Raw data:
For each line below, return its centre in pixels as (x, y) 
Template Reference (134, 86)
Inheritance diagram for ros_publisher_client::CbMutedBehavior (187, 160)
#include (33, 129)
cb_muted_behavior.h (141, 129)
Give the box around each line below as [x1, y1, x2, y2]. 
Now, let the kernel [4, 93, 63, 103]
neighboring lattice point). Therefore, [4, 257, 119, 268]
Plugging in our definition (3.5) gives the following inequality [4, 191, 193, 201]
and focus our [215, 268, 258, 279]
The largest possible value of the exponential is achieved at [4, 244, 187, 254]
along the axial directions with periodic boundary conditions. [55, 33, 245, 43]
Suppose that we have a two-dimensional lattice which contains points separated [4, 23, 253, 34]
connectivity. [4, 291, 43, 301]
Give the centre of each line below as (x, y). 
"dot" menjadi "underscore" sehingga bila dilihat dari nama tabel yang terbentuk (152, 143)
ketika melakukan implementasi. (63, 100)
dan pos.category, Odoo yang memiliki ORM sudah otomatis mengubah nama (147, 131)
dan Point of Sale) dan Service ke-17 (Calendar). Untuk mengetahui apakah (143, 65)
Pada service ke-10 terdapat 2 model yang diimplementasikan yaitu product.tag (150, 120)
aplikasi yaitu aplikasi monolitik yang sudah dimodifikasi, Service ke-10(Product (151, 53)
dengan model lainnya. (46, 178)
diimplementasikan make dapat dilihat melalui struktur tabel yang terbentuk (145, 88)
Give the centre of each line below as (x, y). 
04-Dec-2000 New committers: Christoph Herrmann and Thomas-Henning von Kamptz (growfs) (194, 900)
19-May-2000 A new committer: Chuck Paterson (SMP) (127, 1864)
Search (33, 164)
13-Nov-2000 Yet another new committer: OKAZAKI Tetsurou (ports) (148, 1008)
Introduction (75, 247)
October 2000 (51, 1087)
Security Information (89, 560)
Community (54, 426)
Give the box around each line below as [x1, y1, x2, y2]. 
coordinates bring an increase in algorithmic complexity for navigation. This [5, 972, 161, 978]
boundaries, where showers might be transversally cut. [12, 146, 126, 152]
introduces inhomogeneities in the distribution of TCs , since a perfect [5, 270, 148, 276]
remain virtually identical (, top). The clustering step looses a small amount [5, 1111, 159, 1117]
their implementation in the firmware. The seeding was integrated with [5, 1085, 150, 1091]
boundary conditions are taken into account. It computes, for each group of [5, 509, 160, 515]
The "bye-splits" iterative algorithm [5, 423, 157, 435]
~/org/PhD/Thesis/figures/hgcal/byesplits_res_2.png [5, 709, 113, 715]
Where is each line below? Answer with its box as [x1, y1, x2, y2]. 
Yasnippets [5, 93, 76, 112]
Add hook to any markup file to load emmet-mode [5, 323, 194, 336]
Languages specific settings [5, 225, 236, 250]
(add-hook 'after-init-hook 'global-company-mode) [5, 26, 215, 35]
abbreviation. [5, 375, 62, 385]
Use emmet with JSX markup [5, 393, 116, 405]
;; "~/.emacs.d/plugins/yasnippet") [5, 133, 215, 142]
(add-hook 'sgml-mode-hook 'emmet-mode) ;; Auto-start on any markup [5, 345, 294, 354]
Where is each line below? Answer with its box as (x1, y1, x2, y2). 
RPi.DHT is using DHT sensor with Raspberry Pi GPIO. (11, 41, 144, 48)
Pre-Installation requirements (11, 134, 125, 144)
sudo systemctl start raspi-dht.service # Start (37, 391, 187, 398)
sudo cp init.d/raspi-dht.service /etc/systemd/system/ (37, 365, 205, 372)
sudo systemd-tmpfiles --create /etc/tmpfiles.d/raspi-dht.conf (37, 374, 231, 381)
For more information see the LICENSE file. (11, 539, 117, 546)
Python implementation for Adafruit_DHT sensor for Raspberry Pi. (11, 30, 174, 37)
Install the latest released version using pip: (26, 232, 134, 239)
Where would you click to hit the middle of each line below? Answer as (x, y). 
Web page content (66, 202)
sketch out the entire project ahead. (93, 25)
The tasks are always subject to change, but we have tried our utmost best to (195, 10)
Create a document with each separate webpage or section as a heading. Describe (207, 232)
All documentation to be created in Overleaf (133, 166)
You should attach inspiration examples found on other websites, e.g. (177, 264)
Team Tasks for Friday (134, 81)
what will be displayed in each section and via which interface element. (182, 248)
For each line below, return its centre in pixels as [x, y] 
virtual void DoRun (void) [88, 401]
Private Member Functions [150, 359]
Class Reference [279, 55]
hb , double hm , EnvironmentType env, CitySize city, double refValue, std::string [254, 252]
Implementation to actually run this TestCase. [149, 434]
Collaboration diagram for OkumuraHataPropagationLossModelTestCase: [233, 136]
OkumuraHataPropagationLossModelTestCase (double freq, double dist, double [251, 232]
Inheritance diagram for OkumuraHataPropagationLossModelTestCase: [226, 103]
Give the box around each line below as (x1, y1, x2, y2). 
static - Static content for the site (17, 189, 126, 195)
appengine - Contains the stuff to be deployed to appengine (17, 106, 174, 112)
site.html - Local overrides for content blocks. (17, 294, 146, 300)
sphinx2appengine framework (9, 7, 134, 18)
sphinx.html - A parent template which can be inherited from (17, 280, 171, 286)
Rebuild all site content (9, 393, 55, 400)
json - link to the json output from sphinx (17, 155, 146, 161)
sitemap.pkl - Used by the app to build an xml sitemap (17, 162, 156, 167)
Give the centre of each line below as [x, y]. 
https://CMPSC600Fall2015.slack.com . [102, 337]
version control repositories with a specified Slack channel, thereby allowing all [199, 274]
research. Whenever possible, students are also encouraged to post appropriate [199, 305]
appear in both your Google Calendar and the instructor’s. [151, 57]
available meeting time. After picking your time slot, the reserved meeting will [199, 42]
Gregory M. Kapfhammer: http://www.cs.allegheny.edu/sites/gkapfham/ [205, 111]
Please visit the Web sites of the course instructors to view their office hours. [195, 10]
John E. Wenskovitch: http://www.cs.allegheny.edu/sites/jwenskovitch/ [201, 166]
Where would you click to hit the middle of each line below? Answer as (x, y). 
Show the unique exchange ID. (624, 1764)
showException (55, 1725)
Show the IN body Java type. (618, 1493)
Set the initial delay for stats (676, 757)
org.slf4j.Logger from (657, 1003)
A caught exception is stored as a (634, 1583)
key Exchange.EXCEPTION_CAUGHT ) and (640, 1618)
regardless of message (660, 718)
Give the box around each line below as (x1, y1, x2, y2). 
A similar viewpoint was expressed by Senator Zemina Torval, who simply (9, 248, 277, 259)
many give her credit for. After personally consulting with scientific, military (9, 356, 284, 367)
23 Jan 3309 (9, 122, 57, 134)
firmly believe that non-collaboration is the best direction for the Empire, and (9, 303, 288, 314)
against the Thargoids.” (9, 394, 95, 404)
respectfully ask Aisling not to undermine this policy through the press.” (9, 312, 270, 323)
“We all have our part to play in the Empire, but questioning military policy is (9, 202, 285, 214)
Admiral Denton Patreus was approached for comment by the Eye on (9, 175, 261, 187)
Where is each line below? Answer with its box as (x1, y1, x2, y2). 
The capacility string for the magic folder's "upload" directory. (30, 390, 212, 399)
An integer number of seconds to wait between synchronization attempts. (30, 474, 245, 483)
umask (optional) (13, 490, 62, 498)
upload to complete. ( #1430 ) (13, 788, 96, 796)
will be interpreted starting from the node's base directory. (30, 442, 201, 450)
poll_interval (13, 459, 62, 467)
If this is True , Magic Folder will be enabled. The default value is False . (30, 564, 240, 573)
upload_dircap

Task to complete: Above are the records; copy exactly the lines from the line with "Use emmet with JSX markup [5, 393, 116, 405]" through the line with "Class Reference [279, 55]", both included.

Solution:
Use emmet with JSX markup [5, 393, 116, 405]
;; "~/.emacs.d/plugins/yasnippet") [5, 133, 215, 142]
(add-hook 'sgml-mode-hook 'emmet-mode) ;; Auto-start on any markup [5, 345, 294, 354]
Where is each line below? Answer with its box as (x1, y1, x2, y2). 
RPi.DHT is using DHT sensor with Raspberry Pi GPIO. (11, 41, 144, 48)
Pre-Installation requirements (11, 134, 125, 144)
sudo systemctl start raspi-dht.service # Start (37, 391, 187, 398)
sudo cp init.d/raspi-dht.service /etc/systemd/system/ (37, 365, 205, 372)
sudo systemd-tmpfiles --create /etc/tmpfiles.d/raspi-dht.conf (37, 374, 231, 381)
For more information see the LICENSE file. (11, 539, 117, 546)
Python implementation for Adafruit_DHT sensor for Raspberry Pi. (11, 30, 174, 37)
Install the latest released version using pip: (26, 232, 134, 239)
Where would you click to hit the middle of each line below? Answer as (x, y). 
Web page content (66, 202)
sketch out the entire project ahead. (93, 25)
The tasks are always subject to change, but we have tried our utmost best to (195, 10)
Create a document with each separate webpage or section as a heading. Describe (207, 232)
All documentation to be created in Overleaf (133, 166)
You should attach inspiration examples found on other websites, e.g. (177, 264)
Team Tasks for Friday (134, 81)
what will be displayed in each section and via which interface element. (182, 248)
For each line below, return its centre in pixels as [x, y] 
virtual void DoRun (void) [88, 401]
Private Member Functions [150, 359]
Class Reference [279, 55]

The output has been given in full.